Mexican National Guard stops caravan on the road north

The latest caravan of Honduran migrants has been turned back once again after crossing the river at another spot and walking several hours north. Today’s crossing of the Mexican border began before it was light:


Thursday’s movement was a resurgence of a migrant caravan that had been diminishing since its last concerted attempt to cross the border Monday was turned back by Mexican National Guardsmen posted along Suchiate river, which forms the border here.

The migrants awoke with a plan Thursday. By 4:30 a.m. they had all packed their belongings and were just awaiting the call to move. They would not cross where Mexican authorities were posted across the river.

They prayed for about an hour before leaving and then walked upriver on the Guatemala side in the dark to near another bridge that handles commercial traffic between the two countries. There were no Mexican authorities on the opposite bank.

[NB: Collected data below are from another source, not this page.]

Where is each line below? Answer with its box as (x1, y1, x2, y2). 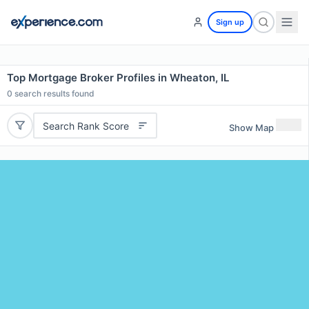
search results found (12, 88, 94, 99)
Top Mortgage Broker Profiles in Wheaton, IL (7, 71, 229, 84)
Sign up (216, 17, 244, 27)
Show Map (229, 121, 274, 133)
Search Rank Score (42, 119, 129, 132)
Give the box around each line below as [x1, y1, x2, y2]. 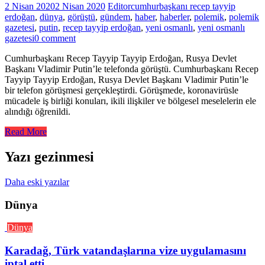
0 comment [34, 33, 76, 43]
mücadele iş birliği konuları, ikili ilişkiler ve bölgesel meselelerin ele [5, 96, 256, 106]
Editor [108, 1, 131, 11]
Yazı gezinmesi [5, 148, 94, 164]
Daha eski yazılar [5, 176, 69, 187]
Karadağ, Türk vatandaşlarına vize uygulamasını [5, 244, 246, 257]
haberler [160, 12, 189, 22]
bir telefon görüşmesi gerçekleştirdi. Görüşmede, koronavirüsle [5, 85, 238, 95]
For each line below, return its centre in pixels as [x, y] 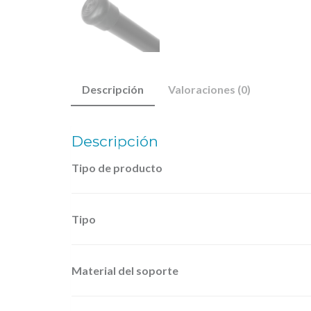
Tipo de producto [117, 167]
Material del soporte [125, 270]
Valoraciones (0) [209, 89]
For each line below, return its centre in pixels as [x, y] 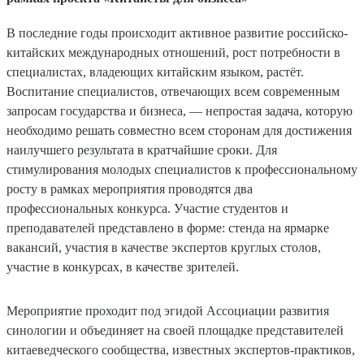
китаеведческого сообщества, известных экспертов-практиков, [181, 349]
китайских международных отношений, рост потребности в [173, 52]
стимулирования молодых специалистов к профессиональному [182, 169]
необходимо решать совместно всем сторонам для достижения [179, 130]
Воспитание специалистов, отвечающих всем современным [173, 91]
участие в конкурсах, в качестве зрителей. [123, 266]
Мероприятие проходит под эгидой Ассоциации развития [168, 310]
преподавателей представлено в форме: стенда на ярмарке [168, 227]
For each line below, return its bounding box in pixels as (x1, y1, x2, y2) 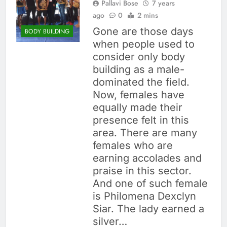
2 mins (137, 10, 158, 21)
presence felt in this (92, 114, 189, 127)
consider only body (92, 51, 185, 63)
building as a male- (92, 63, 184, 76)
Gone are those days (92, 25, 194, 38)
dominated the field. (92, 76, 190, 89)
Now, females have (92, 89, 184, 101)
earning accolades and (92, 152, 202, 165)
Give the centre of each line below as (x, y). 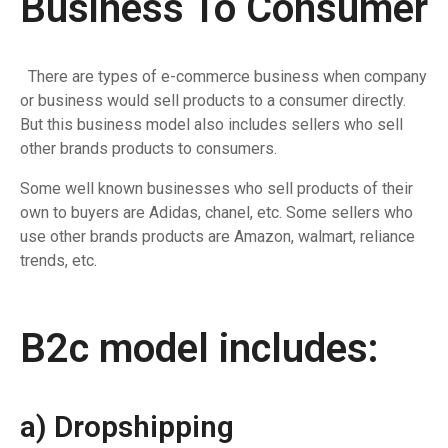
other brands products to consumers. (148, 149)
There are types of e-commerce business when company (223, 77)
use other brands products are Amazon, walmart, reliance (217, 237)
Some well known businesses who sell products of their (216, 189)
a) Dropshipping (127, 427)
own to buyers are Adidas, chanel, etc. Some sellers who (216, 213)
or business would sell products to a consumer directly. (213, 101)
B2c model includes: (199, 349)
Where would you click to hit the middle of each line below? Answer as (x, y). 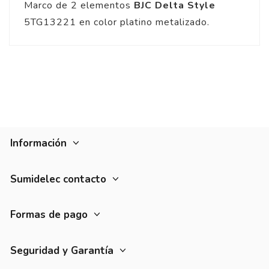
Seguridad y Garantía (62, 251)
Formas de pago (49, 215)
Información (38, 143)
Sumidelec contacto (58, 179)
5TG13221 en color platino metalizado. (117, 23)
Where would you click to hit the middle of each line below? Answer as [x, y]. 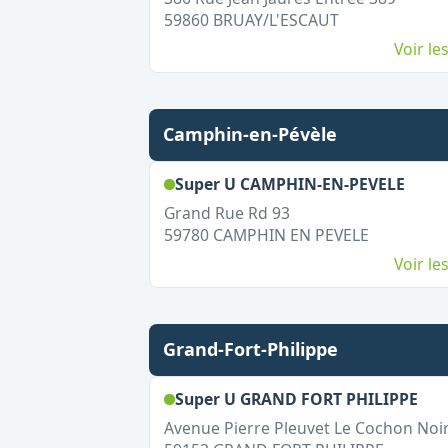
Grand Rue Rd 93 [226, 213]
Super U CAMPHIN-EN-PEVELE [289, 184]
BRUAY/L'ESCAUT [275, 20]
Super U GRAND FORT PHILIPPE [296, 399]
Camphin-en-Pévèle [249, 134]
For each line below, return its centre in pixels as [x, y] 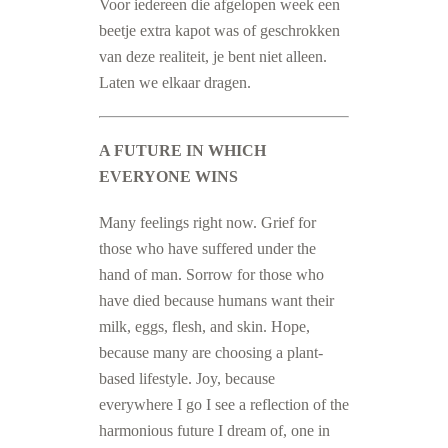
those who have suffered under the [207, 248]
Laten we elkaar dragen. [175, 82]
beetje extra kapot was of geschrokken [219, 30]
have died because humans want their [216, 300]
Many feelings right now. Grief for [207, 222]
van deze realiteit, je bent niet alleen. [213, 56]
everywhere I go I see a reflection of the [224, 404]
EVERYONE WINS [168, 176]
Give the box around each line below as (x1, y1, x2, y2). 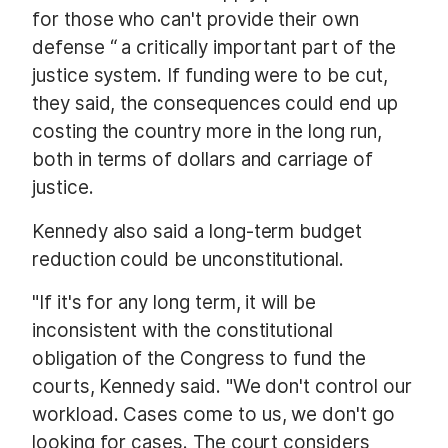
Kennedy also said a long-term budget (32, 219, 362, 243)
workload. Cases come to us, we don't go (32, 403, 395, 427)
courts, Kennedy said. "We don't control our (32, 375, 412, 399)
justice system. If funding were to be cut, (32, 64, 388, 88)
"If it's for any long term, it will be (32, 291, 316, 315)
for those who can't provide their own (32, 8, 359, 32)
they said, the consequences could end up (32, 92, 398, 116)
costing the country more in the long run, (32, 120, 382, 144)
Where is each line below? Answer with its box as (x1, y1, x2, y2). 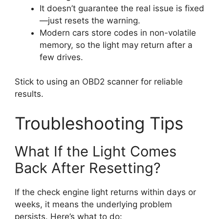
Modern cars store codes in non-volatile (40, 27, 196, 38)
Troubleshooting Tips (15, 112, 183, 133)
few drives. (40, 52, 83, 62)
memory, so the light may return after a (40, 40, 193, 50)
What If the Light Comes (15, 142, 176, 160)
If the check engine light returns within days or (15, 187, 196, 197)
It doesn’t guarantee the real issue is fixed (40, 3, 204, 13)
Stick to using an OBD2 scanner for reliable (15, 77, 183, 87)
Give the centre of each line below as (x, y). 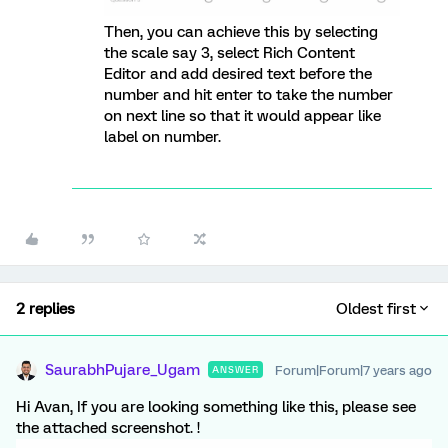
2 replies (45, 308)
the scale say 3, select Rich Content (229, 52)
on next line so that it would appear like (242, 115)
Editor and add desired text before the (238, 73)
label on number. (162, 136)
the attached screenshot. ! (108, 427)
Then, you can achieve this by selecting (241, 31)
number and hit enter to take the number (248, 94)
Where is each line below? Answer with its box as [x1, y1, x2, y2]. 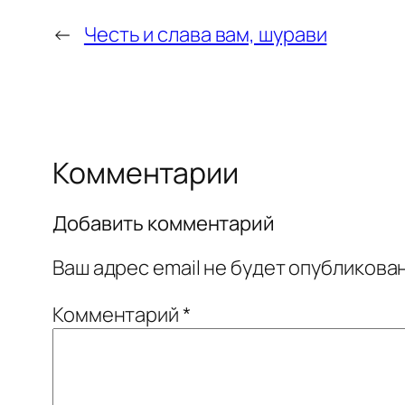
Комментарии [52, 152, 239, 193]
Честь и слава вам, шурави [83, 20, 327, 48]
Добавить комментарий [52, 210, 275, 238]
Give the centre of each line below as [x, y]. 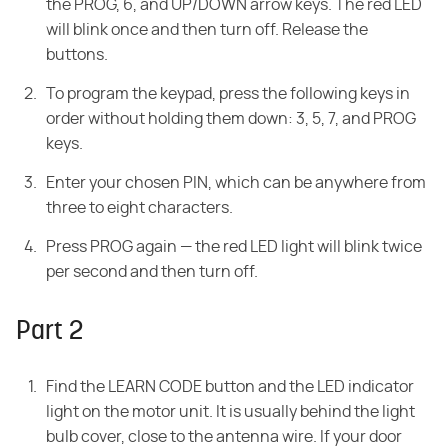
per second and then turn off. [152, 272]
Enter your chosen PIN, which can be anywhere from [236, 183]
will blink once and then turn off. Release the [207, 30]
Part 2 [50, 333]
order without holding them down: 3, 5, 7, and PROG [231, 119]
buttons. [77, 55]
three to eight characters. [139, 208]
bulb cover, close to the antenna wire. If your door [224, 437]
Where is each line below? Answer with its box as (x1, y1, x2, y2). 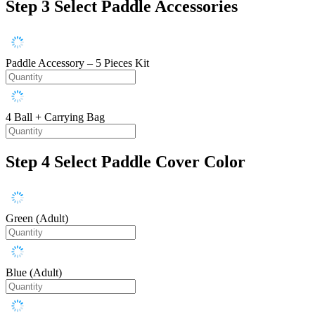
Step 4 (6, 153, 50, 172)
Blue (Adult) (6, 266, 62, 279)
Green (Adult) (6, 212, 68, 225)
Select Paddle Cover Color (54, 153, 245, 172)
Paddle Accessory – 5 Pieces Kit (6, 57, 149, 70)
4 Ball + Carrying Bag (6, 111, 105, 124)
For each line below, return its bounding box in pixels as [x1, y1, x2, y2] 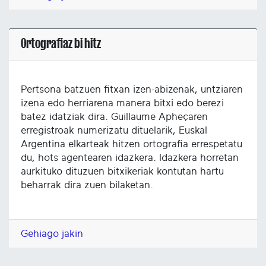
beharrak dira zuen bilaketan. [21, 180, 153, 191]
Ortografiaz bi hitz [21, 36, 101, 51]
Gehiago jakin [21, 228, 83, 239]
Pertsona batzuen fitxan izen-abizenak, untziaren [21, 84, 243, 95]
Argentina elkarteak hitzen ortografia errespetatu [21, 139, 242, 150]
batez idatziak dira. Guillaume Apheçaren [21, 112, 208, 122]
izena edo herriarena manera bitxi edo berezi [21, 98, 224, 109]
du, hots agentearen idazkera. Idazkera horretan [21, 153, 239, 163]
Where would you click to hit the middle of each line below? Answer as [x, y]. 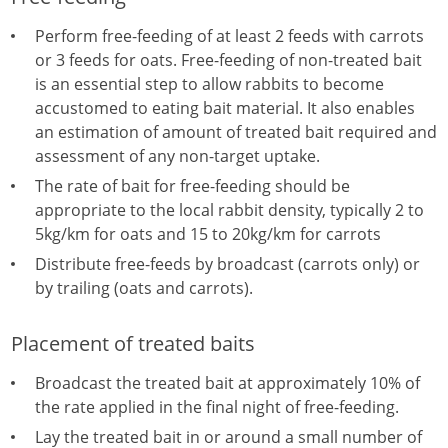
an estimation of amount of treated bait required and [236, 132]
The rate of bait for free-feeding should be [192, 186]
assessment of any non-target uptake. [177, 156]
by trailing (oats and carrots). [144, 288]
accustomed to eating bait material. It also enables [225, 108]
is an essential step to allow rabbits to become [209, 84]
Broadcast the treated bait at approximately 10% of [227, 383]
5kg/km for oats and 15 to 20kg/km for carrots [208, 234]
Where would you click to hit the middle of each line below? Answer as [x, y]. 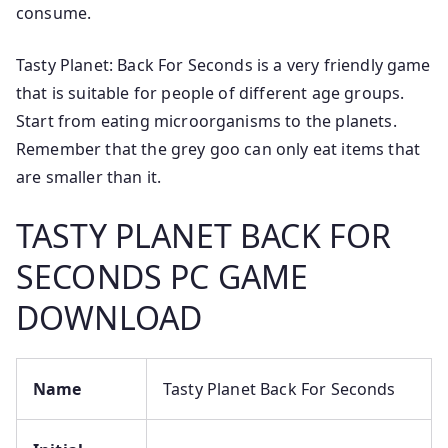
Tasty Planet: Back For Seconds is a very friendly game [223, 65]
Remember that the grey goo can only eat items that [218, 149]
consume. [54, 13]
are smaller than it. [89, 177]
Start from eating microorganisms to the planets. [206, 121]
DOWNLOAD [109, 317]
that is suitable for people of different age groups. [210, 93]
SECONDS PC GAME [162, 276]
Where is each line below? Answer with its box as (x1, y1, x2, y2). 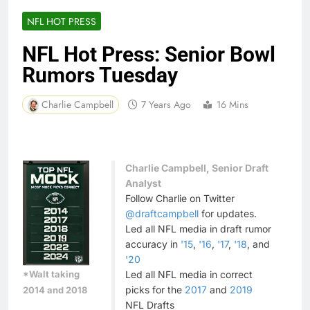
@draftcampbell (125, 207, 199, 219)
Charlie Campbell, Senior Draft (125, 161, 268, 174)
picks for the (125, 283, 185, 295)
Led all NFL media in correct (125, 268, 253, 280)
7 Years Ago (141, 97, 191, 111)
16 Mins (217, 97, 248, 111)
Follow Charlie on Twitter (125, 192, 235, 204)
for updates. (199, 207, 257, 219)
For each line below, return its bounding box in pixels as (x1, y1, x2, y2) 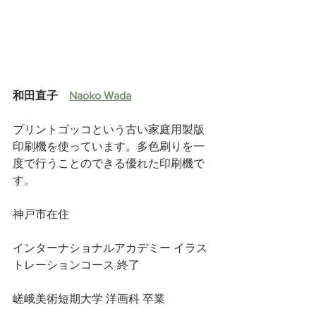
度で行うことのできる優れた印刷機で (13, 157, 205, 170)
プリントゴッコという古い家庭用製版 (13, 123, 205, 136)
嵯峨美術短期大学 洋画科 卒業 (13, 293, 165, 305)
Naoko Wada (69, 90, 131, 102)
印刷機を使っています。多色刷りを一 (13, 140, 205, 153)
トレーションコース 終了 (13, 259, 142, 272)
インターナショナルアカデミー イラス (13, 242, 207, 255)
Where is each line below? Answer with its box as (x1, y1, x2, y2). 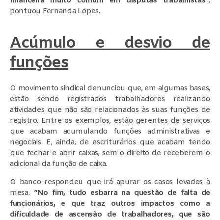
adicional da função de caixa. (10, 159, 108, 169)
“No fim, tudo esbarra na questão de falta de (33, 188, 210, 198)
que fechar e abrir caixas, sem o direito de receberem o (10, 148, 210, 158)
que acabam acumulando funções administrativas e (10, 126, 210, 137)
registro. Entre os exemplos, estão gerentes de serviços (10, 115, 210, 126)
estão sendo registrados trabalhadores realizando (10, 94, 210, 104)
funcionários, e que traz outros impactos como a (10, 198, 210, 209)
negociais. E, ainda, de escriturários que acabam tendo (10, 137, 210, 147)
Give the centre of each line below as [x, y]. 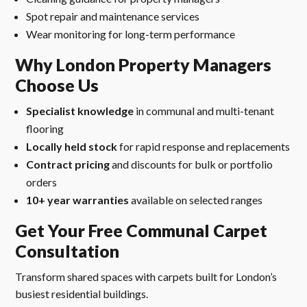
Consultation [67, 251]
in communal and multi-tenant [204, 111]
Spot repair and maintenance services [113, 16]
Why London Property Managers [144, 65]
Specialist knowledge [80, 111]
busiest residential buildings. [82, 294]
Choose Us [57, 85]
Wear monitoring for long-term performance [131, 34]
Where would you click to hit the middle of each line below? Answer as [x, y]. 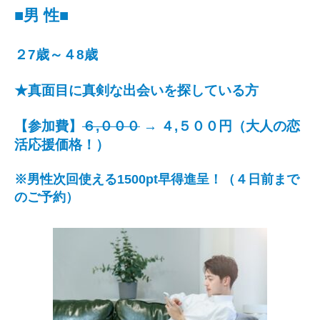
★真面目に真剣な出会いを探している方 [136, 90]
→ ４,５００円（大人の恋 [220, 126]
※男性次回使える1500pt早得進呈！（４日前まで [157, 180]
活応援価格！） [62, 144]
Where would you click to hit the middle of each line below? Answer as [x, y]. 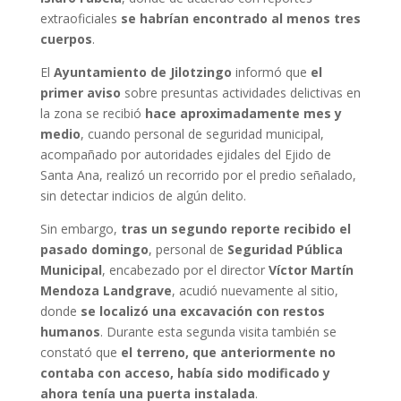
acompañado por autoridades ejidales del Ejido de [185, 154]
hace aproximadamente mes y [243, 113]
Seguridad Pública [285, 249]
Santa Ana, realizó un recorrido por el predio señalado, [198, 175]
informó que [271, 72]
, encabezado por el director [185, 270]
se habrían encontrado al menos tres [240, 18]
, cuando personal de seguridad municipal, [202, 134]
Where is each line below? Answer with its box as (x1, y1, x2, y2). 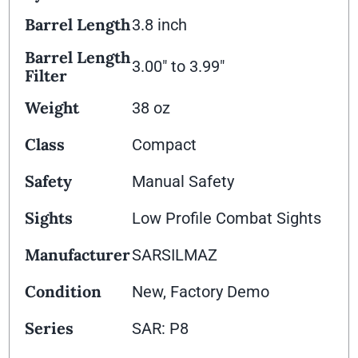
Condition (25, 281, 102, 302)
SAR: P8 (132, 319, 189, 339)
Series (25, 318, 74, 339)
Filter (25, 66, 68, 86)
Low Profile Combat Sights (132, 209, 322, 229)
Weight (25, 97, 80, 118)
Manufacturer (25, 245, 131, 265)
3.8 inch (132, 15, 188, 35)
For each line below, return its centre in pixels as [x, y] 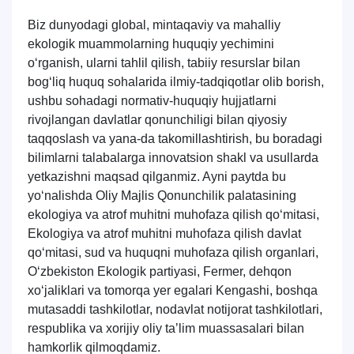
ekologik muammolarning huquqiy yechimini [151, 44]
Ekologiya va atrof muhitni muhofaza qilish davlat [164, 233]
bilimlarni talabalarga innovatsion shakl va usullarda [173, 158]
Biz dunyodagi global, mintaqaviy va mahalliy [154, 25]
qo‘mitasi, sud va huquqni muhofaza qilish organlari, [173, 252]
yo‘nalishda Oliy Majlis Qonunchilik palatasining [162, 196]
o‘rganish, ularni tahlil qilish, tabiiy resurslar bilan [164, 63]
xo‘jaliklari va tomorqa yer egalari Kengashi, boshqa [173, 290]
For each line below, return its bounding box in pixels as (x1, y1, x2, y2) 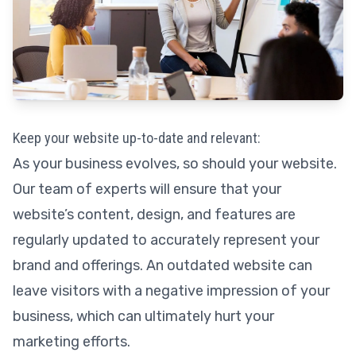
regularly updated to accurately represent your (13, 231, 319, 249)
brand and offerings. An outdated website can (13, 257, 312, 274)
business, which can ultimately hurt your (13, 308, 274, 325)
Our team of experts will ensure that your (13, 180, 281, 198)
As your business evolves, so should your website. (13, 155, 337, 172)
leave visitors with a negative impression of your (13, 282, 330, 300)
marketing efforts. (13, 333, 130, 350)
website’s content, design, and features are (13, 206, 296, 223)
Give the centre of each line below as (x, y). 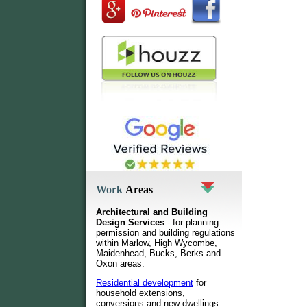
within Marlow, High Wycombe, (157, 243)
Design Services (130, 222)
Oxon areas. (120, 263)
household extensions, (140, 293)
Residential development (145, 283)
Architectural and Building (152, 212)
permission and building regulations (165, 233)
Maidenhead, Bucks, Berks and (158, 253)
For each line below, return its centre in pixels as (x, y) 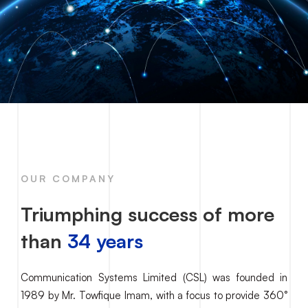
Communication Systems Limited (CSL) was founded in (154, 277)
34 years (102, 241)
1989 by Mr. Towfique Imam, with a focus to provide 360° (154, 295)
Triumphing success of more (147, 214)
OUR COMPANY (68, 178)
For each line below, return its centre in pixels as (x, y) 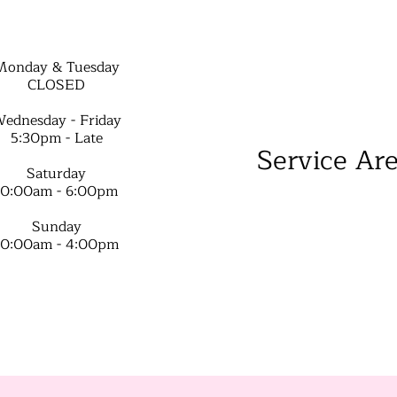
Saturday (57, 174)
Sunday (56, 227)
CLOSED (57, 85)
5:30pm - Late (56, 138)
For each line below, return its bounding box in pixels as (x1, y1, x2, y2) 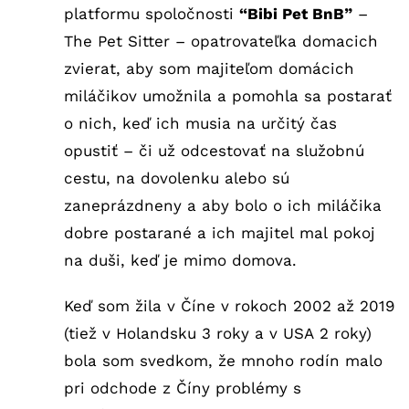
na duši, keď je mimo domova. (63, 250, 297, 269)
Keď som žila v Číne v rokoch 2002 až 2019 (63, 296, 394, 315)
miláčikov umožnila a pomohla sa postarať (63, 86, 392, 105)
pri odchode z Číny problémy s (63, 378, 301, 397)
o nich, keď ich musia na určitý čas (63, 113, 337, 132)
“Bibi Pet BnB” (238, 4, 352, 23)
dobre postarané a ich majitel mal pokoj (63, 223, 375, 242)
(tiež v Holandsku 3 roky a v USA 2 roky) (63, 323, 372, 342)
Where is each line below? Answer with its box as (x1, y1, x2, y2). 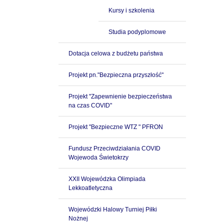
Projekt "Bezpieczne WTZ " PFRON (68, 123, 163, 130)
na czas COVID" (68, 102, 112, 109)
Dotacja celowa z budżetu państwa (68, 50, 163, 57)
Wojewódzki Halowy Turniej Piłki (68, 206, 157, 213)
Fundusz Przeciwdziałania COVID (68, 145, 160, 152)
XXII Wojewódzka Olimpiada (68, 175, 145, 182)
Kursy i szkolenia (108, 7, 154, 14)
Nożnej (68, 215, 88, 222)
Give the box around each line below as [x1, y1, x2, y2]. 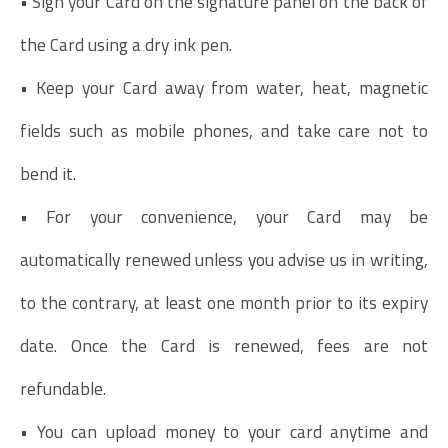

The migrants crossed the river and were allowed to walk six miles north at which point they were confronted by the Mexican National Guard. The guardsmen paused and met with a spokeman for the caravan. They recommended that the migrants turn themselves in and either apply for legal status to remain in Mexico or accept a bus or plane ride home. But the migrants want free passage through Mexico so they can enter the United States. At that point the guardsmen continued their advance. As you can see in this clip, the migrants did not back away but actually pushed forward and tried to break through the line. This was a shoving match in the road.


After this the migrants were rounded up and put on buses:

Many of the people allowed themselves to be escorted to the buses without resistance. Women cradling small children or holding kids’ hands wept as they walked toward the buses.

Others resisted and were subdued by guardsmen. One man dragged by four guardsmen shouted “they killed my brother, I don’t want to die,” presumably in reference to the possibility of being returned to his country.

Again, Mexico has offered a chance to remain in the country for many of these migrants but they don’t want asylum or work there, they want it here.

In the past this type of crackdown on migrants passing through the country on their way to the US would be cause for a backlash in Mexico, but that doesn’t seem to be the case this time. The AP reports that the latest caravan is getting plenty of media attention but most people have other things to worry about:

The hundreds of Central American migrants walking north in southern Mexico have received steady media coverage in Mexico, but with sky high murders, a stagnant economy and corruption topping the national agenda, President Andrés Manuel López Obrador’s aggressive efforts to stop them hasn’t stirred a widespread reaction…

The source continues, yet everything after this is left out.